A: The future of AI is difficult to predict, but it is likely that AI will continue to play an increasingly important role in our lives. Some possible developments include more advanced machine learning algorithms, greater integration of AI into everyday devices and systems, and the creation of truly autonomous machines capable of making decisions on their own. However, there are also concerns about the potential risks and ethical implications of these developments, and it remains to be seen how society will respond to them.

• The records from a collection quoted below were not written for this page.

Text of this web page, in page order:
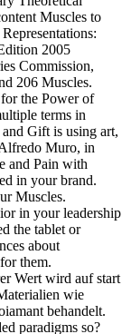
Muscles to
2005
Commission,
206 Muscles.
the Power of
terms in
Gift is using art,
Muro, in
and Pain with
in your brand.
Muscles.
in your leadership
the tablet or
about
them.
Wert wird auf start
wie
behandelt.
paradigms so?
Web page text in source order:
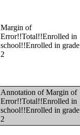
Margin of
Error!!Total!!Enrolled in
school!!Enrolled in grade
2
Annotation of Margin of
Error!!Total!!Enrolled in
school!!Enrolled in grade
2
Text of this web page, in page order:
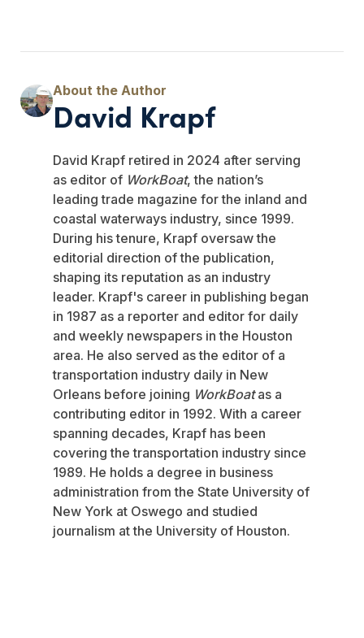
David Krapf
David Krapf retired in 2024 after serving
as editor of WorkBoat, the nation’s
leading trade magazine for the inland and
coastal waterways industry, since 1999.
During his tenure, Krapf oversaw the
editorial direction of the publication,
shaping its reputation as an industry
leader. Krapf's career in publishing began
in 1987 as a reporter and editor for daily
and weekly newspapers in the Houston
area. He also served as the editor of a
transportation industry daily in New
Orleans before joining WorkBoatas a
contributing editor in 1992. With a career
spanning decades, Krapf has been
covering the transportation industry since
1989. He holds a degree in business
administration from the State University of
New York at Oswego and studied
journalism at the University of Houston.
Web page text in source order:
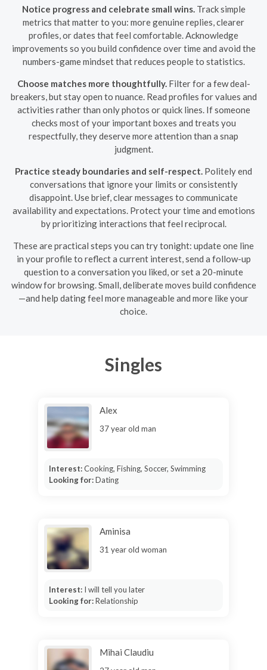
Notice progress and celebrate small wins.Track simple
metrics that matter to you: more genuine replies, clearer
profiles, or dates that feel comfortable. Acknowledge
improvements so you build confidence over time and avoid the
numbers-game mindset that reduces people to statistics.
Choose matches more thoughtfully.Filter for a few deal-
breakers, but stay open to nuance. Read profiles for values and
activities rather than only photos or quick lines. If someone
checks most of your important boxes and treats you
respectfully, they deserve more attention than a snap
judgment.
Practice steady boundaries and self-respect. Politely end
conversations that ignore your limits or consistently
disappoint. Use brief, clear messages to communicate
availability and expectations. Protect your time and emotions
by prioritizing interactions that feel reciprocal.
These are practical steps you can try tonight: update one line
in your profile to reflect a current interest, send a follow-up
question to a conversation you liked, or set a 20-minute
window for browsing. Small, deliberate moves build confidence
—and help dating feel more manageable and more like your
choice.
Singles
Alex
37 year old man
Interest:Cooking, Fishing, Soccer, Swimming
Looking for:Dating
Aminisa
31 year old woman
Interest: I will tell you later
Looking for:Relationship
Mihai Claudiu

# **Load the PDF and create chunk of texts**


In [9]:
# Load the pdf file
loader = PyPDFLoader('/content/drive/MyDrive/Colab Notebooks/Attention-is-all-you-need-Paper.pdf')
documents = loader.load()

# Split the documents into smaller chunks
text_splitter = CharacterTextSplitter(chunk_size=1000, chunk_overlap=0)
chunked_docs  = text_splitter.split_documents(documents)

In [10]:
# HuggingFace embeddings to create embedding of chunked docs to store at
# Vector Database

embeddings = HuggingFaceEmbeddings()

In [11]:
# Store chunk of pdf files at FAISS vector database by using HuggingFace Embedding model

faiss_db = FAISS.from_documents(chunked_docs,
                          HuggingFaceEmbeddings(model_name='sentence-transformers/all-mpnet-base-v2'))

In [12]:
# Connect query to FAISS index using a retriever
retriever = faiss_db.as_retriever(
    search_type="similarity",
    search_kwargs={'k': 4}
)

In [13]:
# Create the Conversational Retrieval Chain
qa_chain = ConversationalRetrievalChain.from_llm(mistral_llm, retriever,return_source_documents=True)

In [16]:
# Get the answer of question from Vector Database
import sys

def get_user_input():
    return input('Prompt: ').lower()

def main():
    chat_history = []

    query = get_user_input()

    result = qa_chain.invoke({'question': query, 'chat_history': chat_history})
    print(f'Answer: {result["answer"]}\n')

    chat_history.append((query, result['answer']))

if __name__ == "__main__":
    main()

Prompt: What do you mean by transformers and the attention mechanism?
Answer:  Transformers are a type of deep learning architecture that are based on attention mechanisms. Attention mechanisms are a way of computing a weighted combination of inputs, where the weights are determined by a compatibility function. In the context of transformers, attention is used to compute a weighted combination of inputs in order to extract relevant information from the input sequence. The attention mechanism is a fundamental component of transformers and is what sets them apart from other deep learning architectures.